TASK OBJECTIVE: Please transcribe exactly the lines from the one containing "Informació oficial" through the end of the records below, both included, and nothing else.

MATERIAL SHOWN:
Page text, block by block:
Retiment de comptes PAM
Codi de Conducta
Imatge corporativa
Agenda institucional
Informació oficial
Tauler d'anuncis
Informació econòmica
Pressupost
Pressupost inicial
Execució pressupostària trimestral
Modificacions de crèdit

RESPONSE TO THE EXERCISE:
Informació oficial
Tauler d'anuncis
Informació econòmica
Pressupost
Pressupost inicial
Execució pressupostària trimestral
Modificacions de crèdit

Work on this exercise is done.